Flushing Metrics in Dropwizard Commands

Fri, Aug 2, 2019

Users of Dropwizard Metrics will be familiar with ScheduledReporter - it is a nice pattern that allows metrics reporting to be off loaded to a different thread which periodically sends out the collected metrics instead of making a network call every time a metric is collected. In most use cases, this works great - especially if you are running a server.

However, the implementation of ScheduledReporter comes with an interesting quirk - it reports metrics only on the configured schedule, but does not flush the metrics it has collected after the last flush when the reporter is closed.

Datadog Metrics wires up ScheduledReporters that you configure as Dropwizard Lifecycle managed entities, guaranteeing that when your application shuts down, the reporter is closed.

This results in metrics collected immediately before an application is shutdown being discarded. This is especially problematic for Dropwizard commands that have varying run times depending on how much data processing it performs.

Imagine a Dropwizard command that when run downloads a file and processes it. Suppose the usual run time is in minutes, so you have configured your metric reporter’s frequency to be 1 minute, which is reasonable for this command. However, consider the situation where the downloaded file contains no data - the command will finish in seconds, thereby discarding any metric it has collected, as it hasn’t ran for long enough for the scheduled reporter’s executor to kick in.

Solution

If you have the ability to override the specific ScheduledReporter you are using, you could inherit from it and override the #close() method to call #report before issuing #stop.
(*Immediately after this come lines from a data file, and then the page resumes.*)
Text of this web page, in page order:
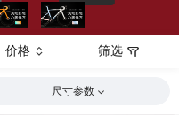
价格 筛选
尺寸参数
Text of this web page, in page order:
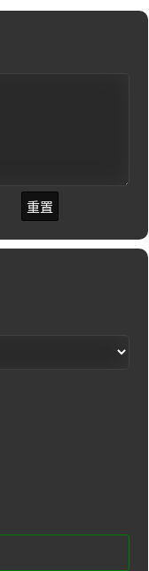
重置
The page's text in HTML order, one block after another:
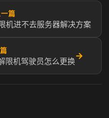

For example, if you were using the ConsoleReporter, you could override the method and then use a Service Provider Interface to provide your new reporter to Datadog Metrics.
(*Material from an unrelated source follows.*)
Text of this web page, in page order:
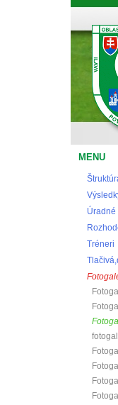
MENU
Úradné
Tréneri

The SPI goes in the file src/main/resources/META-INF/services/io.dropwizard.metrics.ReporterFactory

io.sadique.dropwizard.metrics.flush.CustomReporterFactory
public class CustomReporterFactory extends BaseReporterFactory {
  @Override
  public ScheduledReporter build(MetricRegistry registry) {
    return FlushingReporter.forRegistry(registry)
      .build();
  }
}

If you are using a reporter like DataogReporter, it is hard to override it as the constructor is marked private. In such situations, we can create a wrapper that provides the overridden behavior:

public class FlushOnCloseReporter extends ScheduledReporter  {
  private final ScheduledReporter wrapped;

  public FlushOnCloseReporter(ScheduledReporter wrapped, MetricRegistry registry, String name,
                              MetricFilter filter, TimeUnit rateUnit, TimeUnit durationUnit) {
    super(registry, name, filter, rateUnit, durationUnit);
    this.wrapped = wrapped;
  }

  @Override
  public void report(SortedMap<String, Gauge> gauges, SortedMap<String, Counter> counters,
                     SortedMap<String, Histogram> histograms, SortedMap<String, Meter> meters,
                     SortedMap<String, Timer> timers) {
    wrapped.report(gauges, counters, histograms, meters, timers);
  }

  @Override
  public void start(long period, TimeUnit unit) {
    wrapped.start(period, unit);
  }

  @Override
  public void stop() {
    wrapped.report();
    wrapped.stop();
  }
}

And the reporter factory can be modified to wrap the DatadogReporter.

public class CustomReporterFactory extends BaseReporterFactory {
  @Override
  public ScheduledReporter build(MetricRegistry registry) {
    DatadogReporter consoleReporter = DatadogReporter.forRegistry(registry)
      .filter(getFilter())
      .convertDurationsTo(getDurationUnit())
      .convertRatesTo(getRateUnit())
      .build();
    return new FlushOnCloseReporter(consoleReporter, registry, "flush-on-close(DatadogReporter)",
      getFilter(), getRateUnit(), getDurationUnit());
  }
}

This will ensure that reports are always flushed before the reporter is shutdown by Dropwizard lifecycle.